C'était le coup évident, une fois qu'un être pensait au-delà de la seconde suivante. Il pouvait farmer des points lentement et les déverser dans son Intention ou son Infini et se sentir plus grand tout de suite, aujourd'hui, cette heure. Ou il pouvait nourrir la Marée. Élever le Fondement qui lui rapportait déjà mille fois la mise sur chaque acte de don, et le voir commencer à payer davantage, rang après rang, pour que chaque cadeau qu'il faisait et chaque part que son peuple gagnait renvoie un flot de Biomasse plus riche qu'avant. Il ne verrait pas le résultat l'instant où il l'achèterait. Le retour aurait du retard, comme les retours en ont toujours !
Mais une fois que ça prendrait, la capitalisation serait terrifiante. Une Marée plus haute signifiait plus de Biomasse signifiait une Marée encore plus haute, le même fleuve qui s'élargit que l'Estuaire faisait déjà courir, maintenant intégré au moteur de son don.
Comment disait-on déjà, dans sa vieille maison, avant tout ça ?
La gratification différée.
Il retourna la vieille expression. Les faibles tendaient la main vers la chose devant eux parce qu'ils ne supportaient pas de vouloir. Ils prenaient le petit plaisir maintenant parce que le maintenant était tout en quoi ils avaient confiance, et donc ils restaient petits, se consommant à jamais dans l'immédiat.
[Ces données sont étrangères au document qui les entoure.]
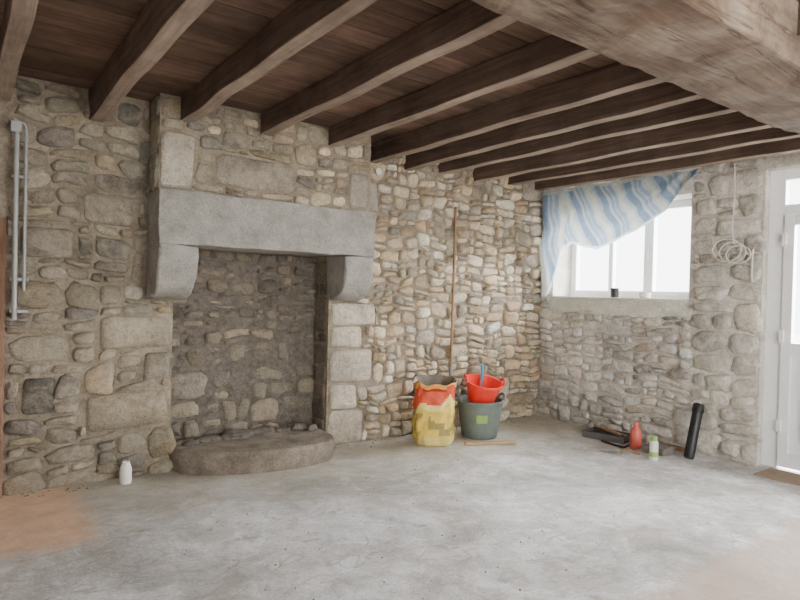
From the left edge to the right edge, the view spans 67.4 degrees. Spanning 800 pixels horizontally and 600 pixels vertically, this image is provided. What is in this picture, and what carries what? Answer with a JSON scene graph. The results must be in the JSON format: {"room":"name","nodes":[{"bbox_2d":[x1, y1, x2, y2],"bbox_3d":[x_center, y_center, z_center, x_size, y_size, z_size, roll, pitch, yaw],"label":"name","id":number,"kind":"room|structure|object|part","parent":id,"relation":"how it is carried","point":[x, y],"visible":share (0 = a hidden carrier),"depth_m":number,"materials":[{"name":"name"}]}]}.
{"room":"traditional dwelling","nodes":[
{"label":"traditional dwelling","id":0,"kind":"room"},
{"bbox_2d":[0,75,542,495],"bbox_3d":[-1.126,-0.189,5.027,7.369,2.912,0.556,1,1,-36],"label":"wall","id":1,"kind":"structure","parent":0,"point":[88,366],"depth_m":4.24,"materials":[{"name":"stone"}]},
{"bbox_2d":[0,218,5,498],"bbox_3d":[-2.898,0.357,3.542,0.928,1.749,0.200,1,1,-36],"label":"frame","id":2,"kind":"object","parent":1,"relation":"attached to","point":[2,220],"visible":1,"depth_m":3.73,"materials":[{"name":"brown wood"}]},
{"bbox_2d":[9,118,29,319],"bbox_3d":[-2.377,-0.503,3.745,0.110,1.250,0.055,1,1,-36],"label":"conduit pipes","id":3,"kind":"object","parent":1,"relation":"attached to","point":[16,124],"visible":1,"depth_m":3.72,"materials":[{"name":"metal"}]},
{"bbox_2d":[375,168,381,174],"bbox_3d":[-0.202,-1.147,5.366,0.060,0.060,0.055,1,1,-36],"label":"wall hook","id":4,"kind":"object","parent":1,"relation":"attached to","point":[378,171],"visible":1,"depth_m":5.34,"materials":[{"name":"white plastic"}]},
{"bbox_2d":[0,0,612,142],"bbox_3d":[1.069,-1.427,1.683,6.880,0.240,7.520,1,1,-36],"label":"ceiling","id":5,"kind":"structure","parent":0,"point":[70,42],"depth_m":3.33,"materials":[{"name":"brown wood"}]},
{"bbox_2d":[0,0,38,100],"bbox_3d":[-0.257,-1.236,0.713,0.108,0.181,7.519,1,1,-36],"label":"joist","id":6,"kind":"object","parent":5,"relation":"attached to","point":[18,16],"depth_m":2.85,"materials":[{"name":"brown wood"}]},
{"bbox_2d":[88,0,209,119],"bbox_3d":[0.169,-1.213,1.025,0.105,0.213,7.520,1,1,-36],"label":"joist","id":7,"kind":"object","parent":5,"relation":"attached to","point":[161,22],"depth_m":2.96,"materials":[{"name":"brown wood"}]},
{"bbox_2d":[180,0,373,122],"bbox_3d":[0.673,-1.223,1.238,0.105,0.176,7.268,1,1,-36],"label":"joist","id":8,"kind":"object","parent":5,"relation":"attached to","point":[304,21],"depth_m":3.00,"materials":[{"name":"brown wood"}]},
{"bbox_2d":[261,0,515,135],"bbox_3d":[1.138,-1.221,1.587,0.108,0.165,7.269,1,1,-36],"label":"joist","id":9,"kind":"object","parent":5,"relation":"attached to","point":[464,23],"depth_m":3.13,"materials":[{"name":"brown wood"}]},
{"bbox_2d":[329,36,596,147],"bbox_3d":[1.608,-1.218,1.922,0.107,0.157,7.272,1,1,-36],"label":"joist","id":10,"kind":"object","parent":5,"relation":"attached to","point":[537,58],"depth_m":3.53,"materials":[{"name":"brown wood"}]},
{"bbox_2d":[370,63,661,162],"bbox_3d":[1.979,-1.210,2.349,0.107,0.167,7.526,1,1,-36],"label":"joist","id":11,"kind":"object","parent":5,"relation":"attached to","point":[612,80],"depth_m":3.91,"materials":[{"name":"brown wood"}]},
{"bbox_2d":[404,81,706,170],"bbox_3d":[2.287,-1.200,2.587,0.106,0.178,7.511,1,1,-36],"label":"joist","id":12,"kind":"object","parent":5,"relation":"attached to","point":[662,95],"depth_m":4.11,"materials":[{"name":"brown wood"}]},
{"bbox_2d":[438,98,733,174],"bbox_3d":[2.627,-1.205,2.832,0.109,0.157,7.518,1,1,-36],"label":"joist","id":13,"kind":"object","parent":5,"relation":"attached to","point":[703,108],"depth_m":4.40,"materials":[{"name":"brown wood"}]},
{"bbox_2d":[473,111,770,181],"bbox_3d":[3.001,-1.192,3.100,0.106,0.172,7.518,1,1,-36],"label":"joist","id":14,"kind":"object","parent":5,"relation":"attached to","point":[729,123],"depth_m":4.69,"materials":[{"name":"brown wood"}]},
{"bbox_2d":[506,126,795,185],"bbox_3d":[3.385,-1.193,3.388,0.108,0.158,7.516,1,1,-36],"label":"joist","id":15,"kind":"object","parent":5,"relation":"attached to","point":[768,134],"depth_m":5.01,"materials":[{"name":"brown wood"}]},
{"bbox_2d":[535,138,799,191],"bbox_3d":[3.736,-1.187,3.640,0.106,0.161,7.515,1,1,-36],"label":"joist","id":16,"kind":"object","parent":5,"relation":"attached to","point":[788,145],"depth_m":5.30,"materials":[{"name":"brown wood"}]},
{"bbox_2d":[712,163,753,281],"bbox_3d":[2.788,-0.648,5.019,0.028,1.001,0.343,1,1,-36],"label":"hanging cable","id":17,"kind":"object","parent":5,"relation":"hanging from","point":[733,242],"visible":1,"depth_m":5.01,"materials":[{"name":"white plastic"}]},
{"bbox_2d":[0,415,799,599],"bbox_3d":[1.039,1.426,1.893,7.550,0.150,8.250,1,1,-36],"label":"floor","id":18,"kind":"structure","parent":0,"point":[737,537],"depth_m":3.43,"materials":[{"name":"concrete"}]},
{"bbox_2d":[119,460,131,484],"bbox_3d":[-1.869,1.176,4.104,0.076,0.147,0.092,2,1,29],"label":"bottle","id":19,"kind":"object","parent":18,"relation":"on","point":[125,477],"visible":1,"depth_m":4.07,"materials":[{"name":"plastic"}]},
{"bbox_2d":[147,93,374,475],"bbox_3d":[-1.060,-0.069,4.717,1.763,2.660,0.740,1,1,-36],"label":"fireplace","id":20,"kind":"object","parent":18,"relation":"on","point":[244,352],"visible":0.92,"depth_m":4.72,"materials":[{"name":"stone"}]},
{"bbox_2d":[21,417,694,599],"bbox_3d":[0.288,1.296,4.163,4.768,0.012,2.679,1,1,-36],"label":"crumbs","id":21,"kind":"object","parent":18,"relation":"on","point":[67,489],"visible":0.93,"depth_m":3.87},
{"bbox_2d":[411,374,456,446],"bbox_3d":[0.301,0.985,5.381,0.396,0.602,0.280,1,1,-2],"label":"sack","id":22,"kind":"object","parent":18,"relation":"on","point":[432,424],"visible":1,"depth_m":5.26,"materials":[{"name":"paper"}]},
{"bbox_2d":[449,207,458,429],"bbox_3d":[0.508,0.184,5.893,0.200,2.200,0.058,1,1,-36],"label":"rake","id":23,"kind":"object","parent":18,"relation":"on","point":[455,209],"visible":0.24,"depth_m":5.89,"materials":[{"name":"brown wood"}]},
{"bbox_2d":[449,367,452,375],"bbox_3d":[0.498,0.734,5.895,0.041,0.142,0.045,1,1,-36],"label":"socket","id":24,"kind":"object","parent":23,"relation":"attached to","point":[450,368],"depth_m":5.88,"materials":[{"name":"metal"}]},
{"bbox_3d":[0.523,-0.065,5.904,0.026,1.700,0.061,2,1,20],"label":"handle","id":25,"kind":"part","parent":23,"relation":"part of","materials":[{"name":"brown wood"}]},
{"bbox_2d":[454,392,505,439],"bbox_3d":[0.758,1.089,5.703,0.464,0.409,0.464,2,1,37],"label":"tub","id":26,"kind":"object","parent":18,"relation":"on","point":[478,421],"visible":0.94,"depth_m":5.54,"materials":[{"name":"grey plastic"}]},
{"bbox_2d":[464,373,505,402],"bbox_3d":[0.786,0.843,5.625,0.355,0.305,0.364,2,1,44],"label":"bucket","id":27,"kind":"object","parent":26,"relation":"in","point":[488,393],"visible":0.9,"depth_m":5.56,"materials":[{"name":"plastic"}]},
{"bbox_2d":[479,364,483,386],"bbox_3d":[0.777,0.733,5.737,0.041,0.244,0.082,1,1,4],"label":"trowel","id":28,"kind":"object","parent":27,"relation":"in","point":[481,365],"visible":0.87,"depth_m":5.72,"materials":[{"name":"plastic"}]},
{"bbox_3d":[0.780,0.683,5.722,0.038,0.145,0.032,12,16,35],"label":"handle","id":29,"kind":"part","parent":28,"relation":"part of","materials":[{"name":"plastic"}]},
{"bbox_2d":[464,440,515,444],"bbox_3d":[0.813,1.283,5.390,0.481,0.029,0.044,1,1,-11],"label":"batten","id":30,"kind":"object","parent":18,"relation":"on","point":[510,441],"visible":1,"depth_m":5.37,"materials":[{"name":"brown wood"}]},
{"bbox_2d":[582,421,629,443],"bbox_3d":[1.991,1.263,5.745,0.400,0.120,0.260,2,1,42],"label":"tray","id":31,"kind":"object","parent":18,"relation":"on","point":[598,432],"visible":0.85,"depth_m":5.71,"materials":[{"name":"black plastic"}]},
{"bbox_3d":[1.977,1.243,5.751,0.026,0.065,0.345,1,1,-32],"label":"hammer handle","id":32,"kind":"part","parent":31,"relation":"part of","materials":[{"name":"brown wood"}]},
{"bbox_2d":[601,440,629,447],"bbox_3d":[1.951,1.296,5.440,0.026,0.057,0.333,1,1,-26],"label":"bar","id":33,"kind":"object","parent":18,"relation":"on","point":[604,441],"visible":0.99,"depth_m":5.41,"materials":[{"name":"black metal"}]},
{"bbox_2d":[601,448,639,454],"bbox_3d":[1.901,1.303,5.187,0.333,0.048,0.100,2,1,12],"label":"trowel","id":34,"kind":"object","parent":18,"relation":"on","point":[625,449],"visible":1,"depth_m":5.17,"materials":[{"name":"wood"}]},
{"bbox_3d":[1.827,1.314,5.212,0.155,0.008,0.091,2,1,36],"label":"blade","id":35,"kind":"part","parent":34,"relation":"part of","materials":[{"name":"metal"}]},
{"bbox_3d":[1.981,1.305,5.170,0.168,0.048,0.020,2,1,12],"label":"handle","id":36,"kind":"part","parent":34,"relation":"part of","materials":[{"name":"brown wood"}]},
{"bbox_2d":[630,421,641,448],"bbox_3d":[2.127,1.214,5.409,0.100,0.235,0.100,1,1,-36],"label":"bottle","id":37,"kind":"object","parent":18,"relation":"on","point":[635,433],"visible":1,"depth_m":5.37,"materials":[{"name":"plastic"}]},
{"bbox_2d":[646,434,654,444],"bbox_3d":[2.296,1.287,5.498,0.084,0.095,0.084,1,1,-36],"label":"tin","id":38,"kind":"object","parent":18,"relation":"on","point":[647,435],"visible":0.53,"depth_m":5.48,"materials":[{"name":"metal"}]},
{"bbox_2d":[649,436,658,460],"bbox_3d":[2.124,1.238,5.023,0.074,0.196,0.074,1,1,-36],"label":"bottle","id":39,"kind":"object","parent":18,"relation":"on","point":[653,444],"visible":1,"depth_m":5.00,"materials":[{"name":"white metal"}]},
{"bbox_2d":[644,443,676,456],"bbox_3d":[2.270,1.299,5.245,0.244,0.075,0.202,1,1,-36],"label":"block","id":40,"kind":"object","parent":18,"relation":"on","point":[663,449],"visible":0.65,"depth_m":5.19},
{"bbox_2d":[660,442,684,451],"bbox_3d":[2.446,1.317,5.361,0.043,0.042,0.240,1,1,-42],"label":"plank offcut","id":41,"kind":"object","parent":18,"relation":"on","point":[678,448],"visible":0.31,"depth_m":5.31,"materials":[{"name":"brown wood"}]},
{"bbox_2d":[683,403,704,459],"bbox_3d":[2.507,1.115,5.117,0.266,0.464,0.096,1,1,-44],"label":"tube","id":42,"kind":"object","parent":18,"relation":"on","point":[697,410],"visible":1,"depth_m":5.09,"materials":[{"name":"plastic"}]},
{"bbox_2d":[753,468,799,485],"bbox_3d":[3.038,1.356,4.469,0.280,0.020,0.640,1,1,-36],"label":"doormat","id":43,"kind":"object","parent":18,"relation":"in","point":[770,473],"visible":1,"depth_m":4.59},
{"bbox_2d":[467,0,799,138],"bbox_3d":[0.719,-1.177,2.152,6.880,0.321,0.511,1,1,-36],"label":"ceiling beam","id":44,"kind":"structure","parent":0,"point":[743,56],"depth_m":2.43,"materials":[{"name":"brown wood"}]},
{"bbox_2d":[535,151,799,465],"bbox_3d":[3.971,-0.053,3.861,0.530,2.900,7.558,1,1,-36],"label":"wall","id":45,"kind":"structure","parent":0,"point":[615,372],"depth_m":5.31,"materials":[{"name":"stone"}]},
{"bbox_2d":[539,168,698,296],"bbox_3d":[2.070,-0.595,5.918,0.097,1.155,1.721,1,1,-36],"label":"window curtain","id":46,"kind":"object","parent":45,"relation":"hanging from","point":[595,216],"visible":1,"depth_m":6.02,"materials":[{"name":"fabric"}]},
{"bbox_2d":[552,296,688,301],"bbox_3d":[2.253,-0.010,6.089,0.320,0.030,1.528,1,1,-36],"label":"window sill","id":47,"kind":"structure","parent":45,"relation":"attached to","point":[553,297],"depth_m":5.91,"materials":[{"name":"paint"}]},
{"bbox_2d":[610,288,619,296],"bbox_3d":[2.179,-0.075,6.089,0.090,0.095,0.090,1,1,-36],"label":"paint pot","id":48,"kind":"object","parent":47,"relation":"on","point":[614,292],"visible":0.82,"depth_m":6.06,"materials":[{"name":"black plastic"}]},
{"bbox_2d":[639,293,650,297],"bbox_3d":[2.384,-0.044,5.844,0.116,0.050,0.116,1,1,-36],"label":"tub","id":49,"kind":"object","parent":47,"relation":"on","point":[641,295],"visible":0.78,"depth_m":5.80,"materials":[{"name":"plastic"}]},
{"bbox_2d":[550,298,691,319],"bbox_3d":[2.133,0.079,6.005,0.026,0.163,1.597,1,1,-36],"label":"sill render","id":50,"kind":"structure","parent":45,"relation":"attached to","point":[675,310],"depth_m":5.89,"materials":[{"name":"beige concrete"}]},
{"bbox_2d":[570,199,691,298],"bbox_3d":[2.418,-0.498,6.195,0.080,0.950,1.530,1,1,-36],"label":"frame","id":51,"kind":"object","parent":45,"relation":"attached to","point":[651,229],"visible":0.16,"depth_m":6.05,"materials":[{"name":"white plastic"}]},
{"bbox_2d":[646,247,649,260],"bbox_3d":[2.482,-0.459,6.014,0.030,0.140,0.030,1,1,-36],"label":"handle","id":52,"kind":"object","parent":51,"relation":"attached to","point":[647,248],"visible":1,"depth_m":6.01,"materials":[{"name":"white plastic"}]},
{"bbox_2d":[761,167,799,467],"bbox_3d":[3.362,0.163,4.533,0.070,2.420,1.080,1,1,-36],"label":"door","id":53,"kind":"structure","parent":45,"relation":"in","point":[780,180],"depth_m":4.90,"materials":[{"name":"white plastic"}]},
{"bbox_2d":[775,213,799,470],"bbox_3d":[3.327,0.337,4.518,0.080,2.030,0.841,1,1,-36],"label":"leaf","id":54,"kind":"object","parent":53,"relation":"attached to","point":[788,439],"depth_m":4.79,"materials":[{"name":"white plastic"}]},
{"bbox_3d":[3.066,0.262,4.824,0.019,1.600,0.035,1,1,-36],"label":"hinge","id":55,"kind":"part","parent":54,"relation":"part of","materials":[{"name":"white metal"}]},
{"label":"outside","id":56,"kind":"structure","parent":0,"visible":0},
{"bbox_2d":[794,335,799,342],"bbox_3d":[5.440,1.591,7.766,42.000,0.180,34.000,1,1,-36],"label":"ground","id":57,"kind":"structure","parent":56,"point":[796,337],"depth_m":23.73,"materials":[{"name":"white"}]}
]}

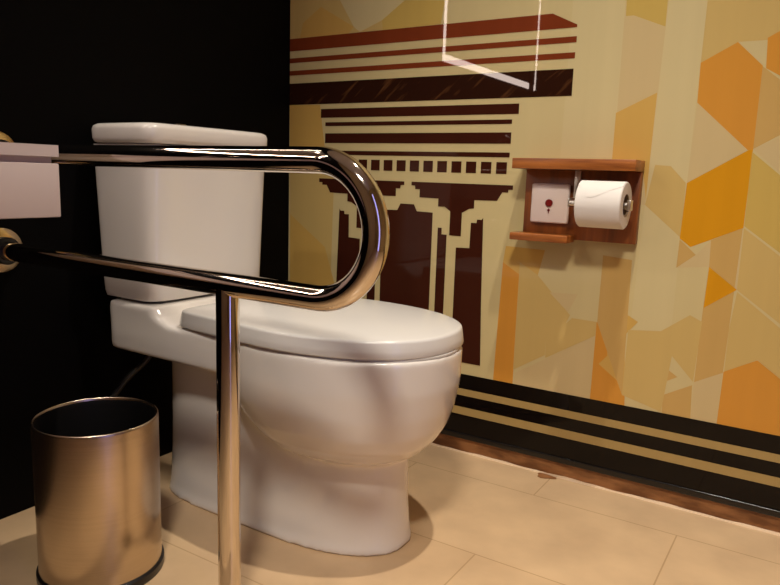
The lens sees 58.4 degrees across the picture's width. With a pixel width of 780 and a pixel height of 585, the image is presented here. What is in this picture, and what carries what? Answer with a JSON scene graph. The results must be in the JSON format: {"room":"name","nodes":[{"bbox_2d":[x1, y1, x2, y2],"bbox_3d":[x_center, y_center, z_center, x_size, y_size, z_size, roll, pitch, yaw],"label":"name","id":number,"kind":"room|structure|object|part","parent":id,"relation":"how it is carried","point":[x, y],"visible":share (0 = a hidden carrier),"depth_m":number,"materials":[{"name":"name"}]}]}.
{"room":"public restroom","nodes":[
{"label":"public restroom","id":0,"kind":"room"},
{"bbox_2d":[0,0,289,519],"bbox_3d":[-1.030,-0.683,0.786,0.100,2.400,2.900,8,11,32],"label":"wall","id":1,"kind":"structure","parent":0,"point":[68,67],"depth_m":1.46,"materials":[{"name":"black paint"}]},
{"bbox_2d":[0,142,60,218],"bbox_3d":[-0.860,-0.213,0.780,0.299,0.267,0.856,8,11,32],"label":"basin","id":2,"kind":"object","parent":1,"relation":"attached to","point":[29,181],"visible":1,"depth_m":1.03,"materials":[{"name":"beige porcelain"}]},
{"bbox_2d":[0,142,58,156],"bbox_3d":[-0.861,-0.180,0.786,0.299,0.018,0.856,8,11,32],"label":"basin","id":3,"kind":"object","parent":2,"relation":"in","point":[7,149],"depth_m":1.03,"materials":[{"name":"beige ceramic"}]},
{"bbox_2d":[0,445,779,584],"bbox_3d":[-0.056,0.668,0.362,2.500,0.060,2.900,8,11,32],"label":"floor","id":4,"kind":"structure","parent":0,"point":[474,520],"depth_m":1.34,"materials":[{"name":"tile"}]},
{"bbox_2d":[30,397,163,584],"bbox_3d":[-0.497,0.343,1.194,0.206,0.277,0.206,8,11,32],"label":"waste bin","id":5,"kind":"object","parent":4,"relation":"on","point":[96,461],"visible":1,"depth_m":1.12,"materials":[{"name":"silver metal"}]},
{"bbox_2d":[0,131,389,584],"bbox_3d":[-0.373,0.122,1.106,0.858,0.749,0.086,8,11,32],"label":"grab bar","id":6,"kind":"object","parent":4,"relation":"on","point":[228,288],"visible":0.94,"depth_m":1.00,"materials":[{"name":"silver metal"}]},
{"bbox_3d":[-0.360,-0.117,1.063,0.847,0.211,0.034,8,11,32],"label":"rail","id":7,"kind":"part","parent":6,"relation":"part of","materials":[{"name":"silver metal"}]},
{"bbox_3d":[-0.240,0.249,1.040,0.034,0.518,0.034,8,11,32],"label":"post","id":8,"kind":"part","parent":6,"relation":"part of","materials":[{"name":"silver metal"}]},
{"bbox_2d":[92,122,463,555],"bbox_3d":[-0.212,0.059,1.414,0.767,0.781,0.381,8,11,32],"label":"toilet","id":9,"kind":"object","parent":4,"relation":"on","point":[335,406],"visible":0.84,"depth_m":1.30,"materials":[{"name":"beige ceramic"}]},
{"bbox_2d":[110,355,151,396],"bbox_3d":[-0.592,0.224,1.467,0.185,0.209,0.057,1,10,-8],"label":"hose","id":10,"kind":"object","parent":9,"relation":"attached to","point":[147,358],"visible":0.26,"depth_m":1.47,"materials":[{"name":"black rubber"}]},
{"bbox_3d":[-0.445,-0.158,1.535,0.197,0.312,0.341,8,11,32],"label":"tank","id":11,"kind":"part","parent":9,"relation":"part of","materials":[{"name":"beige ceramic"}]},
{"bbox_3d":[-0.439,-0.332,1.494,0.195,0.039,0.342,8,11,32],"label":"tank lid","id":12,"kind":"part","parent":9,"relation":"part of","materials":[{"name":"beige ceramic"}]},
{"bbox_3d":[-0.202,0.241,1.427,0.720,0.419,0.360,8,11,32],"label":"bowl","id":13,"kind":"part","parent":9,"relation":"part of","materials":[{"name":"beige ceramic"}]},
{"bbox_3d":[-0.108,0.053,1.347,0.518,0.040,0.381,8,11,32],"label":"seat lid","id":14,"kind":"part","parent":9,"relation":"part of","materials":[{"name":"white plastic"}]},
{"bbox_3d":[-0.104,0.077,1.340,0.500,0.004,0.352,8,11,32],"label":"seat","id":15,"kind":"part","parent":9,"relation":"part of","materials":[{"name":"white plastic"}]},
{"bbox_3d":[0.774,-0.711,1.302,2.400,2.400,0.100,8,11,32],"label":"wall","id":16,"kind":"structure","parent":0,"visible":0},
{"bbox_2d":[288,0,779,510],"bbox_3d":[0.682,-0.686,1.300,2.248,2.255,0.008,8,11,32],"label":"wall panel","id":17,"kind":"object","parent":16,"relation":"attached to","point":[657,357],"visible":0.88,"depth_m":1.55,"materials":[{"name":"paint"}]},
{"bbox_2d":[509,158,644,244],"bbox_3d":[0.394,-0.196,1.499,0.263,0.179,0.086,8,11,32],"label":"paper holder","id":18,"kind":"object","parent":17,"relation":"attached to","point":[553,170],"depth_m":1.51,"materials":[{"name":"brown wood"}]},
{"bbox_3d":[0.353,-0.197,1.543,0.087,0.087,0.015,8,11,32],"label":"call button","id":19,"kind":"part","parent":18,"relation":"part of","materials":[{"name":"white plastic"}]},
{"bbox_2d":[512,158,644,171],"bbox_3d":[0.399,-0.273,1.489,0.263,0.023,0.078,8,11,32],"label":"shelf","id":20,"kind":"object","parent":18,"relation":"attached to","point":[531,164],"depth_m":1.46,"materials":[{"name":"brown wood"}]},
{"bbox_2d":[574,180,631,229],"bbox_3d":[0.438,-0.180,1.433,0.092,0.096,0.096,8,11,32],"label":"toilet roll","id":21,"kind":"object","parent":18,"relation":"on","point":[597,204],"visible":0.96,"depth_m":1.40,"materials":[{"name":"white paper"}]},
{"bbox_2d":[430,443,779,535],"bbox_3d":[0.658,0.472,1.468,2.298,0.006,0.031,8,11,32],"label":"trim","id":22,"kind":"structure","parent":16,"relation":"attached to","point":[541,474],"depth_m":1.59,"materials":[{"name":"beige"}]},
{"bbox_2d":[432,428,779,532],"bbox_3d":[0.668,0.451,1.479,2.298,0.044,0.004,8,11,32],"label":"baseboard","id":23,"kind":"structure","parent":16,"relation":"attached to","point":[719,510],"depth_m":1.57,"materials":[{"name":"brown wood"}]}
]}
Mais un être qui pouvait tenir un désir, qui pouvait regarder cinq mille points et choisir la chose plus lente, plus profonde, plutôt que la chose brillante et rapide, était un être qui avait maîtrisé sa propre faim au lieu d'en être gouverné. C'était là toute la force, au fond. Non l'abandon au désir, les Dorés avaient essayé et pourri, mais le commandement de celui-ci. Il voulait être plus grand maintenant. Il serait plus grand plus tard, et bien davantage, précisément parce qu'il pouvait supporter d'attendre !
L'homme qui sait différer est l'homme qui décide de la forme de sa propre becoming, et Noah avait décidé depuis longtemps qu'il ne serait plus jamais une créature du maintenant désespéré !
Alors il attendit. Il s'allongea sous la pluie et laissa les secondes s'écouler, observant sa Biomasse grimper vers cinq mille, sans aucune hâte !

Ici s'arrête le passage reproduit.